◆ **Work instructions**:
Since the copy must hold text only, transcribe the data below exactly and omit the images.

◆ **Listed entries**:
-.-.-

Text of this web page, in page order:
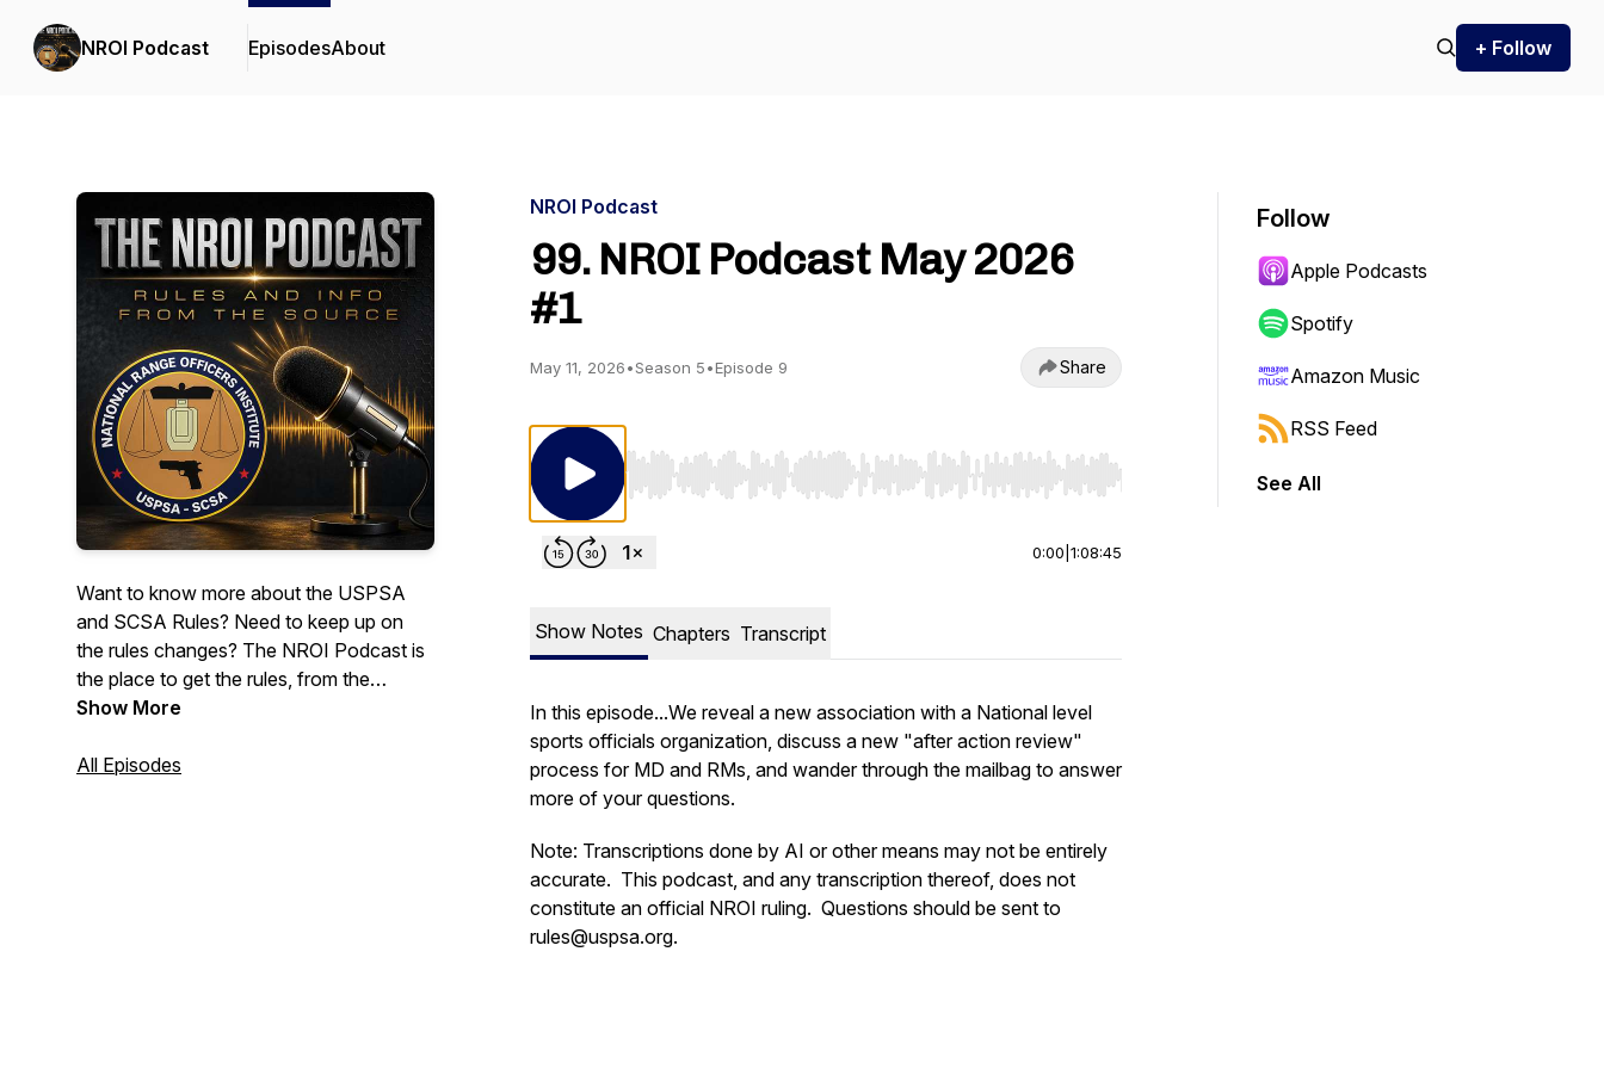
NROI Podcast EpisodesAbout + Follow
Want to know more about the USPSA
and SCSA Rules? Need to keep up on
the rules changes? The NROI Podcast is
the place to get the rules, from the
source. Join us for discussions on the
topics.May contain infrequent use of mild
Show More
All Episodes
NROI Podcast
99. NROI Podcast May 2026
#1
May 11, 2026•Season 5•Episode 9 Share
Use Left/Right to seek, Home/End to jump to start or end. Hold shift to jump forward or backward.
0:00 1:08:45
Show Notes Chapters Transcript
In this episode...We reveal a new association with a National level
sports officials organization, discuss a new "after action review"
process for MD and RMs, and wander through the mailbag to answer
more of your questions.
Note: Transcriptions done by AI or other means may not be entirely
accurate. This podcast, and any transcription thereof, does not
constitute an official NROI ruling. Questions should be sent to
rules@uspsa.org.
Follow
Apple Podcasts
Spotify
Amazon Music
RSS Feed
See All
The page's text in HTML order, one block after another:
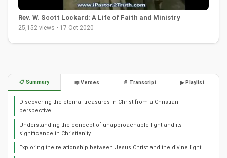
Rev. W. Scott Lockard: A Life of Faith and Ministry
25,152 views • 17 Oct 2020
📋 Summary 📖 Verses 📄 Transcript ▶ Playlist
Discovering the eternal treasures in Christ from a Christian
perspective.
Understanding the concept of unapproachable light and its
significance in Christianity.
Exploring the relationship between Jesus Christ and the divine light.
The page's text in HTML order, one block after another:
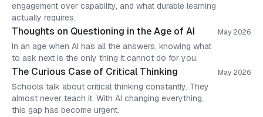
engagement over capability, and what durable learning
actually requires.
Thoughts on Questioning in the Age of AI
In an age when AI has all the answers, knowing what
to ask next is the only thing it cannot do for you.
May 2026
The Curious Case of Critical Thinking
Schools talk about critical thinking constantly. They
almost never teach it. With AI changing everything,
this gap has become urgent.
May 2026
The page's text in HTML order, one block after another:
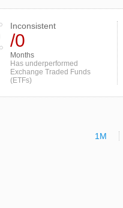
Inconsistent
/0
Months
Has underperformed
Exchange Traded Funds
(ETFs)
1M
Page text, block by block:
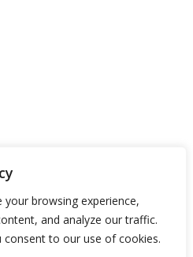
browsing experience,
and analyze our traffic.
consent to our use of cookies.
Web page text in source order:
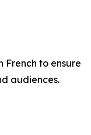
French to ensure
audiences.
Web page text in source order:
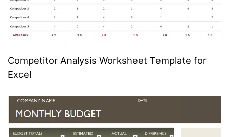
Competitor Analysis Worksheet Template for
Excel
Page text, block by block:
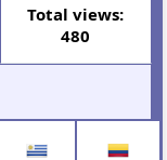
Total views:
480
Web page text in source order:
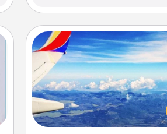
Air Travel
Keep an eye on your
airline’s specials throughout
(this page from
example) and surprise your
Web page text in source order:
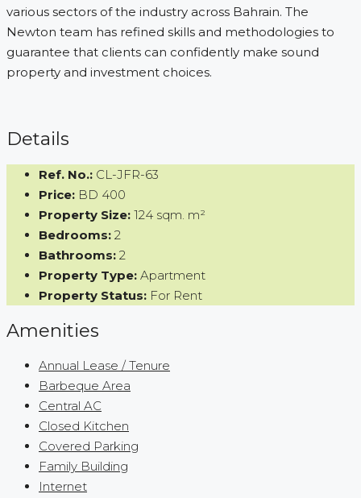
various sectors of the industry across Bahrain. The
Newton team has refined skills and methodologies to
guarantee that clients can confidently make sound
property and investment choices.
Details
Ref. No.: CL-JFR-63
Price: BD 400
Property Size: 124 sqm. m²
Bedrooms: 2
Bathrooms: 2
Property Type: Apartment
Property Status: For Rent
Amenities
Annual Lease / Tenure
Barbeque Area
Central AC
Closed Kitchen
Covered Parking
Family Building
Internet
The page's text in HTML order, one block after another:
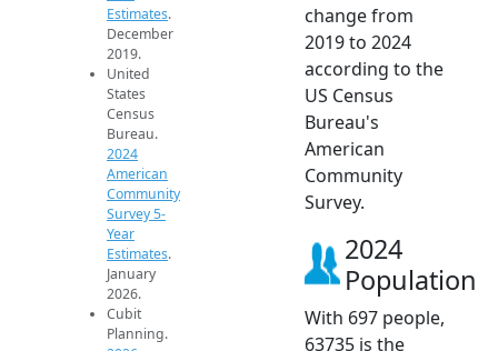
Estimates.
December
2019.
United
States
Census
Bureau.
2024
American
Community
Survey 5-
Year
Estimates.
January
2026.
Cubit
Planning.
change from
2019 to 2024
according to the
US Census
Bureau's
American
Community
Survey.
2024
Population
With 697 people,
63735 is the
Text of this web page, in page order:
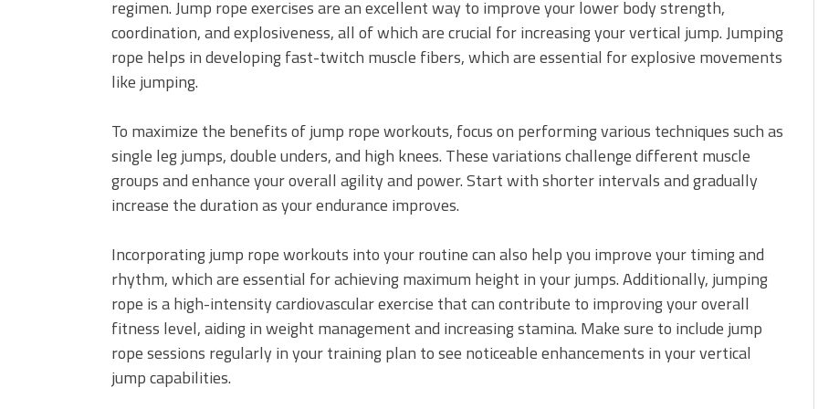
regimen. Jump rope exercises are an excellent way to improve your lower body strength,
coordination, and explosiveness, all of which are crucial for increasing your vertical jump. Jumping
rope helps in developing fast-twitch muscle fibers, which are essential for explosive movements
like jumping.
To maximize the benefits of jump rope workouts, focus on performing various techniques such as
single leg jumps, double unders, and high knees. These variations challenge different muscle
groups and enhance your overall agility and power. Start with shorter intervals and gradually
increase the duration as your endurance improves.
Incorporating jump rope workouts into your routine can also help you improve your timing and
rhythm, which are essential for achieving maximum height in your jumps. Additionally, jumping
rope is a high-intensity cardiovascular exercise that can contribute to improving your overall
fitness level, aiding in weight management and increasing stamina. Make sure to include jump
rope sessions regularly in your training plan to see noticeable enhancements in your vertical
jump capabilities.
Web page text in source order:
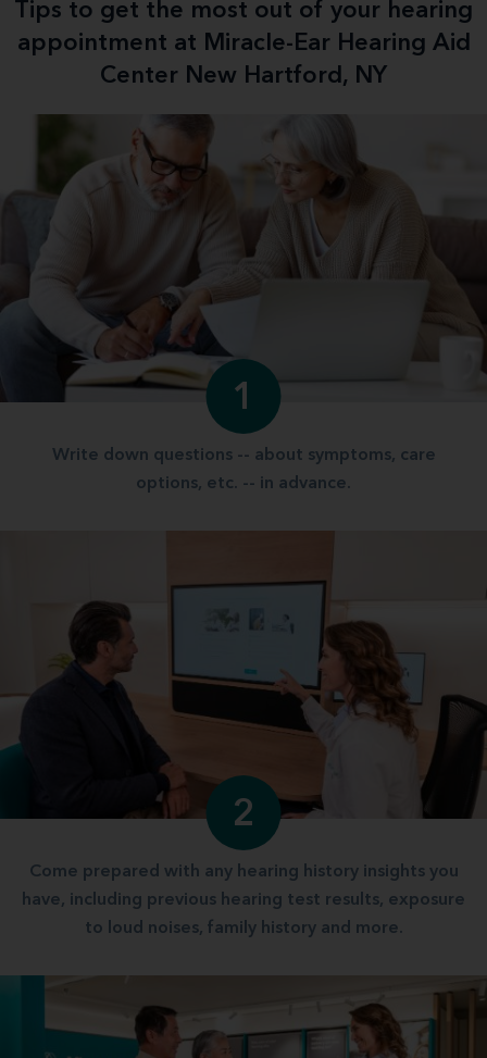
Tips to get the most out of your hearing
appointment at Miracle-Ear Hearing Aid
Center New Hartford, NY
1
Write down questions -- about symptoms, care
options, etc. -- in advance.
2
Come prepared with any hearing history insights you
have, including previous hearing test results, exposure
to loud noises, family history and more.
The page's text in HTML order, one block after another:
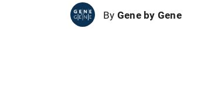
By Gene by Gene
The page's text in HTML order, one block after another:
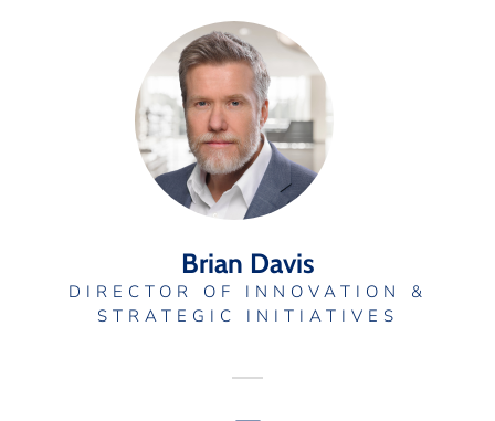
Brian Davis
DIRECTOR OF INNOVATION &
STRATEGIC INITIATIVES
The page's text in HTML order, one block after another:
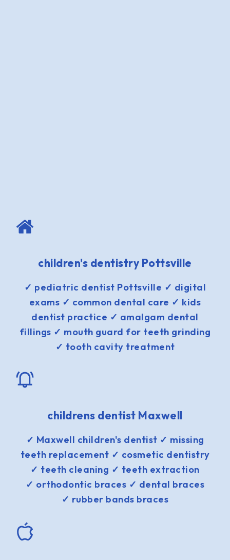
children's dentistry Pottsville
✓ pediatric dentist Pottsville ✓ digital
exams ✓ common dental care ✓ kids
dentist practice ✓ amalgam dental
fillings ✓ mouth guard for teeth grinding
✓ tooth cavity treatment
childrens dentist Maxwell
✓ Maxwell children's dentist ✓ missing
teeth replacement ✓ cosmetic dentistry
✓ teeth cleaning ✓ teeth extraction
✓ orthodontic braces ✓ dental braces
✓ rubber bands braces
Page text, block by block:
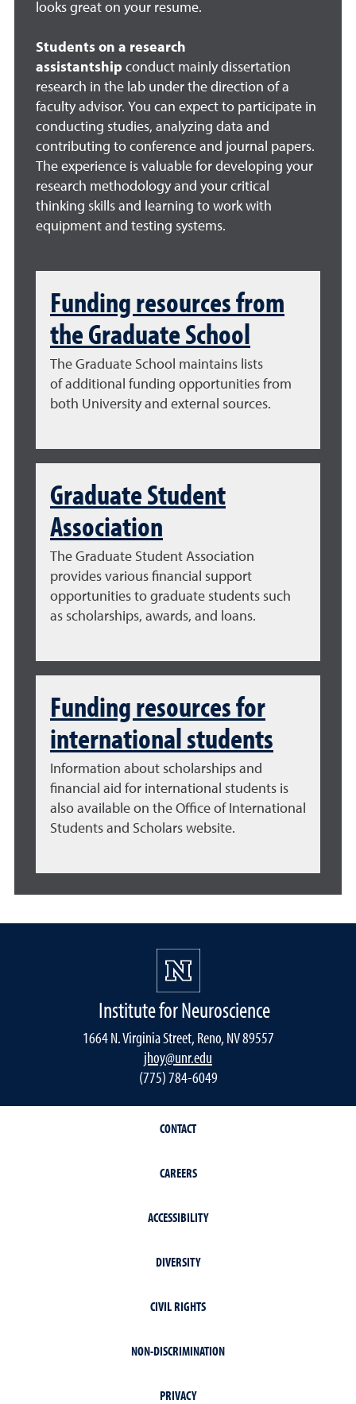
looks great on your resume.
Students on a research
assistantship conduct mainly dissertation
research in the lab under the direction of a
faculty advisor. You can expect to participate in
conducting studies, analyzing data and
contributing to conference and journal papers.
The experience is valuable for developing your
research methodology and your critical
thinking skills and learning to work with
equipment and testing systems.
Funding resources from
the Graduate School
The Graduate School maintains lists
ofadditional funding opportunities from
both University and external sources.
Graduate Student
Association
The Graduate Student Association
provides various financial support
opportunities to graduate students such
as scholarships, awards, and loans.
Funding resources for
international students
Information about scholarships and
financial aid for international students is
also available on the Office of International
Students and Scholars website.
Institute for Neuroscience
1664 N. Virginia Street, Reno, NV 89557
jhoy@unr.edu
(775) 784-6049
CONTACT
CAREERS
ACCESSIBILITY
DIVERSITY
CIVIL RIGHTS
NON-DISCRIMINATION
PRIVACY
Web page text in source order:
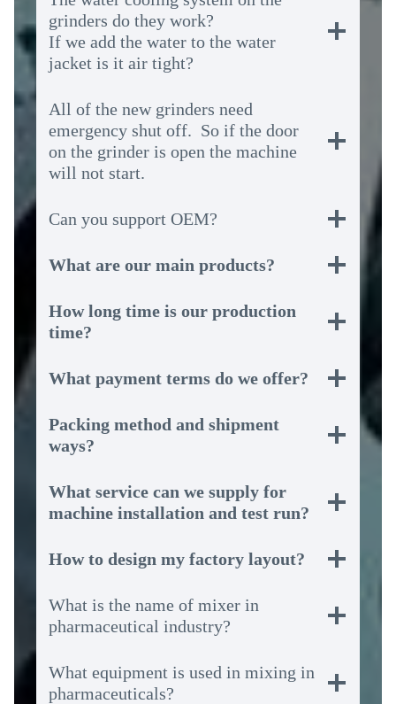
grinders do they work?
If we add the water to the water
jacket is it air tight?
All of the new grinders need
emergency shut off. So if the door
on the grinder is open the machine
will not start.
Can you support OEM?
What are our main products?
How long time is our production
time?
What payment terms do we offer?
Packing method and shipment
ways?
What service can we supply for
machine installation and test run?
How to design my factory layout?
What is the name of mixer in
pharmaceutical industry?
What equipment is used in mixing in
pharmaceuticals?
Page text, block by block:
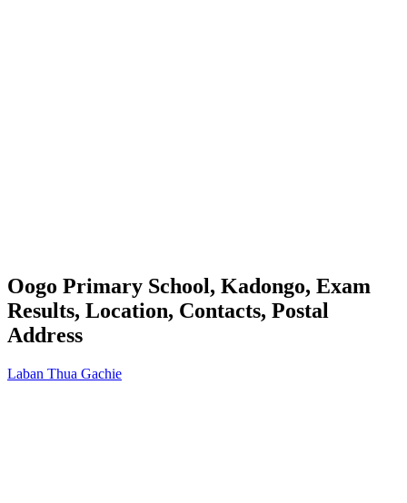
Oogo Primary School, Kadongo, Exam
Results, Location, Contacts, Postal
Address
Laban Thua Gachie
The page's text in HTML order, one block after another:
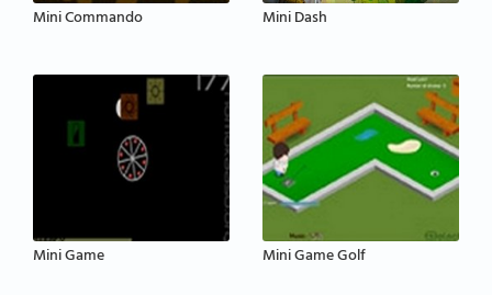
Mini Commando Mini Dash
Mini Game Mini Game Golf
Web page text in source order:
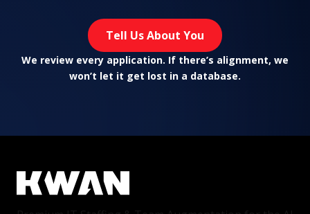
Tell Us About You
We review every application. If there’s alignment, we
won’t let it get lost in a database.
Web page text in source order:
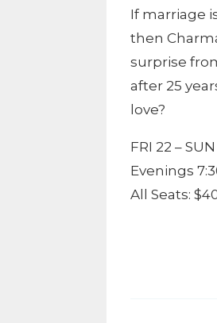
If marriage
then
surprise
after 25
love?
FRI 22 –
Evenings
All Seats:
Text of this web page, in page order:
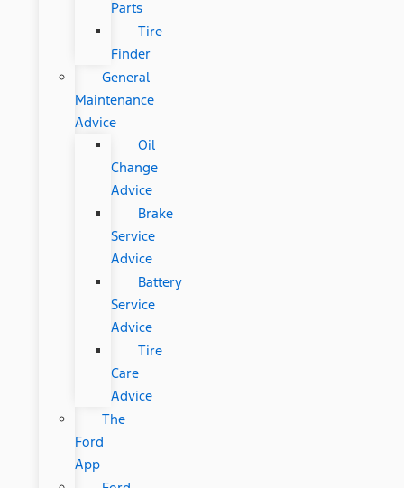
Parts
Tire
Finder
General
Maintenance
Advice
Oil
Change
Advice
Brake
Service
Advice
Battery
Service
Advice
Tire
Care
Advice
The
Ford
App
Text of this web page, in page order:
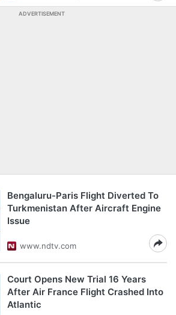
ADVERTISEMENT
Bengaluru-Paris Flight Diverted To
Turkmenistan After Aircraft Engine
Issue
www.ndtv.com
Court Opens New Trial 16 Years
After Air France Flight Crashed Into
Atlantic
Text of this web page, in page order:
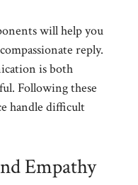
will help you
reply.
is both
Following these
handle difficult
Empathy
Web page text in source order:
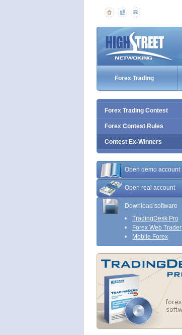
Forex Trading
Forex Trading Contest
Forex Contest Rules
Contest Ex-Winners
Open demo account
Open real account
Download software
TradingDesk Pro
Forex Web Trader
Mobile Forex
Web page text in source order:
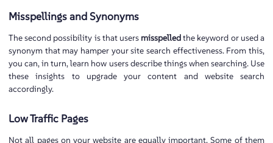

-.-.-

◆ **Reply**:
Text of this web page, in page order:
NROI Podcast EpisodesAbout + Follow
Want to know more about the USPSA
and SCSA Rules? Need to keep up on
the rules changes? The NROI Podcast is
the place to get the rules, from the
source. Join us for discussions on the
topics.May contain infrequent use of mild
Show More
All Episodes
NROI Podcast
99. NROI Podcast May 2026
#1
May 11, 2026•Season 5•Episode 9 Share
Use Left/Right to seek, Home/End to jump to start or end. Hold shift to jump forward or backward.
0:00 1:08:45
Show Notes Chapters Transcript
In this episode...We reveal a new association with a National level
sports officials organization, discuss a new "after action review"
process for MD and RMs, and wander through the mailbag to answer
more of your questions.
Note: Transcriptions done by AI or other means may not be entirely
accurate. This podcast, and any transcription thereof, does not
constitute an official NROI ruling. Questions should be sent to
rules@uspsa.org.
Follow
Apple Podcasts
Spotify
Amazon Music
RSS Feed
See All
The page's text in HTML order, one block after another:
Rev. W. Scott Lockard: A Life of Faith and Ministry
25,152 views • 17 Oct 2020
📋 Summary 📖 Verses 📄 Transcript ▶ Playlist
Discovering the eternal treasures in Christ from a Christian
perspective.
Understanding the concept of unapproachable light and its
significance in Christianity.
Exploring the relationship between Jesus Christ and the divine light.
The page's text in HTML order, one block after another:
engagement over capability, and what durable learning
actually requires.
Thoughts on Questioning in the Age of AI
In an age when AI has all the answers, knowing what
to ask next is the only thing it cannot do for you.
May 2026
The Curious Case of Critical Thinking
Schools talk about critical thinking constantly. They
almost never teach it. With AI changing everything,
this gap has become urgent.
May 2026
The page's text in HTML order, one block after another:
Inconsistent
/0
Months
Has underperformed
Exchange Traded Funds
(ETFs)
1M
Page text, block by block:
browsing experience,
and analyze our traffic.
consent to our use of cookies.
Web page text in source order:
French to ensure
audiences.
Web page text in source order:
Competitor Analysis Worksheet Template for
Excel
Page text, block by block:
Total views:
480
Web page text in source order:
Air Travel
Keep an eye on your
airline’s specials throughout
(this page from
example) and surprise your
Web page text in source order:
various sectors of the industry across Bahrain. The
Newton team has refined skills and methodologies to
guarantee that clients can confidently make sound
property and investment choices.
Details
Ref. No.: CL-JFR-63
Price: BD 400
Property Size: 124 sqm. m²
Bedrooms: 2
Bathrooms: 2
Property Type: Apartment
Property Status: For Rent
Amenities
Annual Lease / Tenure
Barbeque Area
Central AC
Closed Kitchen
Covered Parking
Family Building
Internet
The page's text in HTML order, one block after another:
Estimates.
December
2019.
United
States
Census
Bureau.
2024
American
Community
Survey 5-
Year
Estimates.
January
2026.
Cubit
Planning.
change from
2019 to 2024
according to the
US Census
Bureau's
American
Community
Survey.
2024
Population
With 697 people,
63735 is the
Text of this web page, in page order:
regimen. Jump rope exercises are an excellent way to improve your lower body strength,
coordination, and explosiveness, all of which are crucial for increasing your vertical jump. Jumping
rope helps in developing fast-twitch muscle fibers, which are essential for explosive movements
like jumping.
To maximize the benefits of jump rope workouts, focus on performing various techniques such as
single leg jumps, double unders, and high knees. These variations challenge different muscle
groups and enhance your overall agility and power. Start with shorter intervals and gradually
increase the duration as your endurance improves.
Incorporating jump rope workouts into your routine can also help you improve your timing and
rhythm, which are essential for achieving maximum height in your jumps. Additionally, jumping
rope is a high-intensity cardiovascular exercise that can contribute to improving your overall
fitness level, aiding in weight management and increasing stamina. Make sure to include jump
rope sessions regularly in your training plan to see noticeable enhancements in your vertical
jump capabilities.
Web page text in source order:
Tips to get the most out of your hearing
appointment at Miracle-Ear Hearing Aid
Center New Hartford, NY
1
Write down questions -- about symptoms, care
options, etc. -- in advance.
2
Come prepared with any hearing history insights you
have, including previous hearing test results, exposure
to loud noises, family history and more.
The page's text in HTML order, one block after another:
By Gene by Gene
The page's text in HTML order, one block after another:
Brian Davis
DIRECTOR OF INNOVATION &
STRATEGIC INITIATIVES
The page's text in HTML order, one block after another:
children's dentistry Pottsville
✓ pediatric dentist Pottsville ✓ digital
exams ✓ common dental care ✓ kids
dentist practice ✓ amalgam dental
fillings ✓ mouth guard for teeth grinding
✓ tooth cavity treatment
childrens dentist Maxwell
✓ Maxwell children's dentist ✓ missing
teeth replacement ✓ cosmetic dentistry
✓ teeth cleaning ✓ teeth extraction
✓ orthodontic braces ✓ dental braces
✓ rubber bands braces
Page text, block by block:
looks great on your resume.
Students on a research
assistantship conduct mainly dissertation
research in the lab under the direction of a
faculty advisor. You can expect to participate in
conducting studies, analyzing data and
contributing to conference and journal papers.
The experience is valuable for developing your
research methodology and your critical
thinking skills and learning to work with
equipment and testing systems.
Funding resources from
the Graduate School
The Graduate School maintains lists
ofadditional funding opportunities from
both University and external sources.
Graduate Student
Association
The Graduate Student Association
provides various financial support
opportunities to graduate students such
as scholarships, awards, and loans.
Funding resources for
international students
Information about scholarships and
financial aid for international students is
also available on the Office of International
Students and Scholars website.
Institute for Neuroscience
1664 N. Virginia Street, Reno, NV 89557
jhoy@unr.edu
(775) 784-6049
CONTACT
CAREERS
ACCESSIBILITY
DIVERSITY
CIVIL RIGHTS
NON-DISCRIMINATION
PRIVACY
Web page text in source order:
grinders do they work?
If we add the water to the water
jacket is it air tight?
All of the new grinders need
emergency shut off. So if the door
on the grinder is open the machine
will not start.
Can you support OEM?
What are our main products?
How long time is our production
time?
What payment terms do we offer?
Packing method and shipment
ways?
What service can we supply for
machine installation and test run?
How to design my factory layout?
What is the name of mixer in
pharmaceutical industry?
What equipment is used in mixing in
pharmaceuticals?
Page text, block by block:
Oogo Primary School, Kadongo, Exam
Results, Location, Contacts, Postal
Address
Laban Thua Gachie
The page's text in HTML order, one block after another:
Mini Commando Mini Dash
Mini Game Mini Game Golf
Web page text in source order:
Tell Us About You
We review every application. If there’s alignment, we
won’t let it get lost in a database.
Web page text in source order:
If marriage
then
surprise
after 25
love?
FRI 22 –
Evenings
All Seats:
Text of this web page, in page order:
Parts
Tire
Finder
General
Maintenance
Advice
Oil
Change
Advice
Brake
Service
Advice
Battery
Service
Advice
Tire
Care
Advice
The
Ford
App
Text of this web page, in page order:
ADVERTISEMENT
Bengaluru-Paris Flight Diverted To
Turkmenistan After Aircraft Engine
Issue
www.ndtv.com
Court Opens New Trial 16 Years
After Air France Flight Crashed Into
Atlantic
Text of this web page, in page order:
will help you
reply.
is both
Following these
handle difficult
Empathy
Web page text in source order:
Forex Trading
Forex Trading Contest
Forex Contest Rules
Contest Ex-Winners
Open demo account
Open real account
Download software
TradingDesk Pro
Forex Web Trader
Mobile Forex
Web page text in source order:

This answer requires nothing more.